Однако главная добродетель его заключалась в следующем: он не застыл в той форме, которую отлила его мать. В нем сказались черты атавизма, и Вэнс во многом напоминал того предка, который некогда оторвался от земли. Но до сих пор эта сторона наследственности не пробуждалась в нем. Он жил в привычной, устойчивой среде, не требовавшей от него никакого напряжения, никаких усилий. Между тем самый склад характера Вэнса не оставлял сомнений в том, что лишь только явится необходимость, он сумеет приспособиться и примениться к обстоятельствам под непривычным давлением новых условий. Истина о катящемся камне, быть может, вполне справедлива, но, тем не менее, в схеме жизни неспособность застыть на месте является превосходнейшим качеством. Эта подвижность и была самым крупным достоинством Вэнса Корлиса, хотя он и не сознавал этого.

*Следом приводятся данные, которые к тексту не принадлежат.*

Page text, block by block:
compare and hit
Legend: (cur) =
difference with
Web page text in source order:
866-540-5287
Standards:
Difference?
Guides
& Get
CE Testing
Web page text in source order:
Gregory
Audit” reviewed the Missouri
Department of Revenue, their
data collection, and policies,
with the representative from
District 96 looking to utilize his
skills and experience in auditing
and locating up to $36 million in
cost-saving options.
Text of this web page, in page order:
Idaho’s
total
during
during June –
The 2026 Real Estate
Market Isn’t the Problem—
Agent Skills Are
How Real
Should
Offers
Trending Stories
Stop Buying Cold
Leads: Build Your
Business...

Но вернемся к рассказу. Вэнс с глубокой сдержанной радостью ожидал встречи с Фроной Уэлз, а тем временем часто заглядывался на солнечный образ, который хранился в его душе. Как ни щедро сыпал он деньгами, переправляясь через Перевал и по озерам (лондонские синдикаты никогда не скупятся в подобных случаях), Фрона добралась до Даусона на целых две недели раньше него. Правда, деньги помогали ему преодолевать препятствия, но Фрона пользовалась таким могущественным талисманом, как имя Уэлз, и все препоны сами собою рушились перед ней.
Приехав в Даусон, Корлис потратил недели две на то, чтобы приобрести себе сруб, представить куда нужно свои рекомендательные письма и устроиться поудобнее. Все это понемногу уладилось, и на следующий вечер, после того как река окончательно стала, он направился к дому Джекоба Уэлза, удостоившись чести сопровождать туда миссис Шовилль, жену комиссара по золотым делам.

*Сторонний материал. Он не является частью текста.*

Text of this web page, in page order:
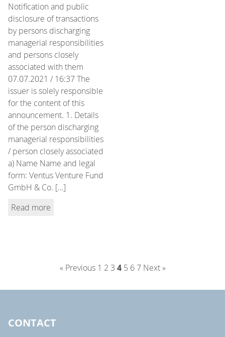
Notification and public
disclosure of transactions
by persons discharging
managerial responsibilities
and persons closely
associated with them
07.07.2021 / 16:37 The
issuer is solely responsible
for the content of this
announcement. 1. Details
of the person discharging
managerial responsibilities
/ person closely associated
a) Name Name and legal
form: Ventus Venture Fund
GmbH & Co. […]
Read more
« Previous 1 2 3 4 5 6 7 Next »
CONTACT
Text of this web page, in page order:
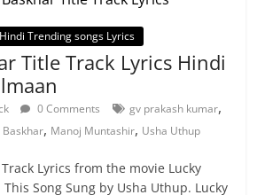
Hindi Trending songs Lyrics
Title Track Lyrics Hindi
0 Comments gv prakash kumar,
Baskhar, Manoj Muntashir, Usha Uthup
Lyrics from the movie Lucky
Song Sung by Usha Uthup. Lucky
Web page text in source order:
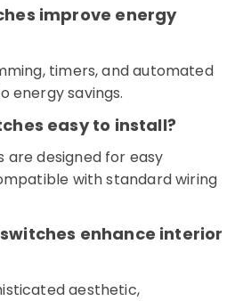
improve energy
timers, and automated
energy savings.
easy to install?
are designed for easy
with standard wiring
enhance interior
aesthetic,
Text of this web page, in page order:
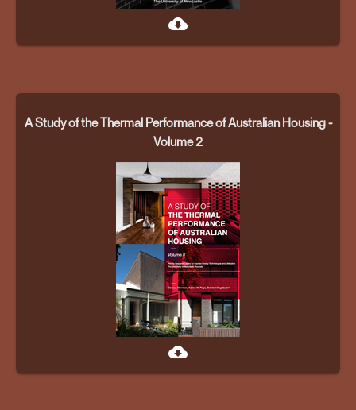
cloud_download
A Study of the Thermal Performance of Australian Housing -
Volume 2
cloud_download
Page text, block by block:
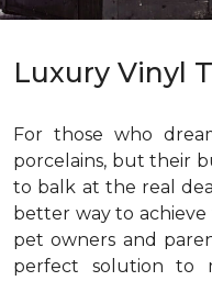
Luxury Vinyl
For those who
porcelains, but their
to balk at the real
better way to
pet owners and
perfect solution to
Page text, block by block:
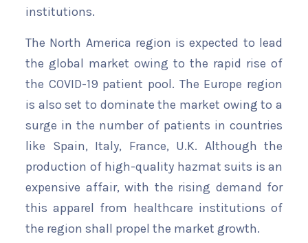
institutions.
The North America region is expected to lead
the global market owing to the rapid rise of
the COVID-19 patient pool. The Europe region
is also set to dominate the market owing to a
surge in the number of patients in countries
like Spain, Italy, France, U.K. Although the
production of high-quality hazmat suits is an
expensive affair, with the rising demand for
this apparel from healthcare institutions of
the region shall propel the market growth.
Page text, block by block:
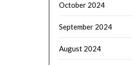
October 2024
September 2024
August 2024
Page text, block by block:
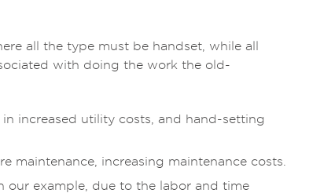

Корлис не поверил глазам, — паровое отопление в Клондайке! Но в следующий момент, раздвинув тяжелые портьеры, он перешел из передней в гостиную. Да, это была настоящая гостиная. Его мокасины из оленьей кожи утопали в пушистом ковре, а глаза с изумлением остановились на Тернеровском пейзаже, изображавшем восход солнца. В комнате были еще другие картины и несколько художественных бронзовых вещиц. Огромные сосновые поленья ярко пылали в двух каминах, выложенных голландскими изразцами. В глубине стоял рояль, и кто-то пел. Фрона вскочила со стула и поспешила ему навстречу, протягивая обе руки. До этой минуты Вэнсу казалось, что солнечный образ, запечатлевшийся в его мозгу, в совершенстве передает ее облик, но эта озаренная огнем фигура, это юное создание, полное жизни, тепла и радости, совершенно затмило первое впечатление. Сжимая ее руки в своих, он испытывал глубокое волнение, это был один из тех моментов, когда непостижимый восторг кружит голову и заставляет кровь быстрее пробегать по жилам. Голос миссис Шовилль привел его в себя, хотя первые слоги лишь смутно дошли до его сознания.

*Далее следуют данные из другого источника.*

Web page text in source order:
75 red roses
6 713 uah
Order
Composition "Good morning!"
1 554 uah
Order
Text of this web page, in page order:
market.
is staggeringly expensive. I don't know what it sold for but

— О! — воскликнула она. — Вы с ним знакомы?
И Фрона ответила:
— Да, мы встретились по дороге из Дайи сюда. А те, кому довелось встретиться на этом пути, никогда не забудут друг друга.
— Как это романтично!
Жена комиссара по золотым делам всплеснула руками. Несмотря на свои сорок лет, солидную комплекцию и флегматический темперамент, она была очень экспансивна и постоянно изливала свой восторг в рукоплесканиях и восклицаниях. Ее муж уверял за ее спиной, что, если бы сам Господь Бог сподобил его супругу встретиться с ним лицом к лицу, она наверное всплеснула бы своими пухлыми руками и воскликнула: «Как это романтично!».